DATA EXTRACTS: Begin

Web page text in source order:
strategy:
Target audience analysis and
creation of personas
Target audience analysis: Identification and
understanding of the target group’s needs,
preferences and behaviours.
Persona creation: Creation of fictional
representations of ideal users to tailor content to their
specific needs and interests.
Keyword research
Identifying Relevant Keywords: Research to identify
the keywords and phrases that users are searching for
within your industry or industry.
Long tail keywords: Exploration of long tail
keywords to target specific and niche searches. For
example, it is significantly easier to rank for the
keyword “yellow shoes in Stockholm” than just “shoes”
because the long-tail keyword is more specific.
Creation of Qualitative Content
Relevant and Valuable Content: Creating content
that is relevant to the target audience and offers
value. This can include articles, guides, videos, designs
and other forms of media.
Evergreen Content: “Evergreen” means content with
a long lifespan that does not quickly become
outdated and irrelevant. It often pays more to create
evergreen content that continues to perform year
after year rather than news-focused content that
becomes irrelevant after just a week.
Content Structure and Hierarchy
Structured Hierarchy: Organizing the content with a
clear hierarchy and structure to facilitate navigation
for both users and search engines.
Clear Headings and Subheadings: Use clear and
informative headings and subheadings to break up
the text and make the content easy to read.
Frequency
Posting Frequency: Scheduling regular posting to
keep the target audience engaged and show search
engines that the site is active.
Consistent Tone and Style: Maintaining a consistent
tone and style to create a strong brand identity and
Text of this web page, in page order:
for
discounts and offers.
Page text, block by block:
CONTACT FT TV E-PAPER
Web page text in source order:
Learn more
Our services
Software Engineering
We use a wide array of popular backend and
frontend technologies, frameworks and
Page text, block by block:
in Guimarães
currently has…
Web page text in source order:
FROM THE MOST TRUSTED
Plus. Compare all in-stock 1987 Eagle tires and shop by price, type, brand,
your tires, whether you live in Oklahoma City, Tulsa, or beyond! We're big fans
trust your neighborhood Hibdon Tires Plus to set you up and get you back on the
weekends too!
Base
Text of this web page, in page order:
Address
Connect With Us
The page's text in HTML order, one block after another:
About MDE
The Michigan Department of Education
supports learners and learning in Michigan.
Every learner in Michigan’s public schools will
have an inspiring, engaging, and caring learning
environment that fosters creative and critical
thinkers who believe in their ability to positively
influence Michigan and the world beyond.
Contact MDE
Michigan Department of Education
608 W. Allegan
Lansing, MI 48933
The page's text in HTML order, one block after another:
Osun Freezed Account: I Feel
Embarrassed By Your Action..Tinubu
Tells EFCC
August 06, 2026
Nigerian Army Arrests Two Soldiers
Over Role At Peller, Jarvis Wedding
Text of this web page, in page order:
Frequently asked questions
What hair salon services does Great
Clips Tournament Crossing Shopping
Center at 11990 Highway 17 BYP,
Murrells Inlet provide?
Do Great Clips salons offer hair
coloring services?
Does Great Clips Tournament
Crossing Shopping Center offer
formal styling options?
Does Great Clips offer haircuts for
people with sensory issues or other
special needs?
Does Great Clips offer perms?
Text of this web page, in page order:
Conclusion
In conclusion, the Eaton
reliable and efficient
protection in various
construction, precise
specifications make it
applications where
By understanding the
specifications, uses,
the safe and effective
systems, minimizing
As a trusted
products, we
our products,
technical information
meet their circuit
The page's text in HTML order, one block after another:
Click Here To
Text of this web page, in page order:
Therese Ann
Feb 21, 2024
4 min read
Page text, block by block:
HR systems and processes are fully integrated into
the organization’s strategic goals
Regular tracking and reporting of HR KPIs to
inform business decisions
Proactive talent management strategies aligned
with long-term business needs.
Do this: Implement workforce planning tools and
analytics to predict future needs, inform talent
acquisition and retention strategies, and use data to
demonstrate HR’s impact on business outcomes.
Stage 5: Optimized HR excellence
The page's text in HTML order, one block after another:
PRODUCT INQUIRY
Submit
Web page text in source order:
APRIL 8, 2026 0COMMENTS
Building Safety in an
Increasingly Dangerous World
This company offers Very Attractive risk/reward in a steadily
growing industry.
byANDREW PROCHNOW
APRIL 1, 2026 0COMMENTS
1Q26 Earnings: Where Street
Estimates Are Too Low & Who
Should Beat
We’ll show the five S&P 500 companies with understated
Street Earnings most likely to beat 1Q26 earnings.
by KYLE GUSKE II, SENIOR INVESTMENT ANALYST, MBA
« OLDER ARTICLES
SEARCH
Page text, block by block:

DATA EXTRACTS: End

_WHAT THE TASK REQUIRES_: For this exercise, transcribe the whole listing verbatim.

_YOUR RESPONSE_:
Web page text in source order:
strategy:
Target audience analysis and
creation of personas
Target audience analysis: Identification and
understanding of the target group’s needs,
preferences and behaviours.
Persona creation: Creation of fictional
representations of ideal users to tailor content to their
specific needs and interests.
Keyword research
Identifying Relevant Keywords: Research to identify
the keywords and phrases that users are searching for
within your industry or industry.
Long tail keywords: Exploration of long tail
keywords to target specific and niche searches. For
example, it is significantly easier to rank for the
keyword “yellow shoes in Stockholm” than just “shoes”
because the long-tail keyword is more specific.
Creation of Qualitative Content
Relevant and Valuable Content: Creating content
that is relevant to the target audience and offers
value. This can include articles, guides, videos, designs
and other forms of media.
Evergreen Content: “Evergreen” means content with
a long lifespan that does not quickly become
outdated and irrelevant. It often pays more to create
evergreen content that continues to perform year
after year rather than news-focused content that
becomes irrelevant after just a week.
Content Structure and Hierarchy
Structured Hierarchy: Organizing the content with a
clear hierarchy and structure to facilitate navigation
for both users and search engines.
Clear Headings and Subheadings: Use clear and
informative headings and subheadings to break up
the text and make the content easy to read.
Frequency
Posting Frequency: Scheduling regular posting to
keep the target audience engaged and show search
engines that the site is active.
Consistent Tone and Style: Maintaining a consistent
tone and style to create a strong brand identity and
Text of this web page, in page order:
for
discounts and offers.
Page text, block by block:
CONTACT FT TV E-PAPER
Web page text in source order:
Learn more
Our services
Software Engineering
We use a wide array of popular backend and
frontend technologies, frameworks and
Page text, block by block:
in Guimarães
currently has…
Web page text in source order:
FROM THE MOST TRUSTED
Plus. Compare all in-stock 1987 Eagle tires and shop by price, type, brand,
your tires, whether you live in Oklahoma City, Tulsa, or beyond! We're big fans
trust your neighborhood Hibdon Tires Plus to set you up and get you back on the
weekends too!
Base
Text of this web page, in page order:
Address
Connect With Us
The page's text in HTML order, one block after another:
About MDE
The Michigan Department of Education
supports learners and learning in Michigan.
Every learner in Michigan’s public schools will
have an inspiring, engaging, and caring learning
environment that fosters creative and critical
thinkers who believe in their ability to positively
influence Michigan and the world beyond.
Contact MDE
Michigan Department of Education
608 W. Allegan
Lansing, MI 48933
The page's text in HTML order, one block after another:
Osun Freezed Account: I Feel
Embarrassed By Your Action..Tinubu
Tells EFCC
August 06, 2026
Nigerian Army Arrests Two Soldiers
Over Role At Peller, Jarvis Wedding
Text of this web page, in page order:
Frequently asked questions
What hair salon services does Great
Clips Tournament Crossing Shopping
Center at 11990 Highway 17 BYP,
Murrells Inlet provide?
Do Great Clips salons offer hair
coloring services?
Does Great Clips Tournament
Crossing Shopping Center offer
formal styling options?
Does Great Clips offer haircuts for
people with sensory issues or other
special needs?
Does Great Clips offer perms?
Text of this web page, in page order:
Conclusion
In conclusion, the Eaton
reliable and efficient
protection in various
construction, precise
specifications make it
applications where
By understanding the
specifications, uses,
the safe and effective
systems, minimizing
As a trusted
products, we
our products,
technical information
meet their circuit
The page's text in HTML order, one block after another:
Click Here To
Text of this web page, in page order:
Therese Ann
Feb 21, 2024
4 min read
Page text, block by block:
HR systems and processes are fully integrated into
the organization’s strategic goals
Regular tracking and reporting of HR KPIs to
inform business decisions
Proactive talent management strategies aligned
with long-term business needs.
Do this: Implement workforce planning tools and
analytics to predict future needs, inform talent
acquisition and retention strategies, and use data to
demonstrate HR’s impact on business outcomes.
Stage 5: Optimized HR excellence
The page's text in HTML order, one block after another:
PRODUCT INQUIRY
Submit
Web page text in source order:
APRIL 8, 2026 0COMMENTS
Building Safety in an
Increasingly Dangerous World
This company offers Very Attractive risk/reward in a steadily
growing industry.
byANDREW PROCHNOW
APRIL 1, 2026 0COMMENTS
1Q26 Earnings: Where Street
Estimates Are Too Low & Who
Should Beat
We’ll show the five S&P 500 companies with understated
Street Earnings most likely to beat 1Q26 earnings.
by KYLE GUSKE II, SENIOR INVESTMENT ANALYST, MBA
« OLDER ARTICLES
SEARCH
Page text, block by block:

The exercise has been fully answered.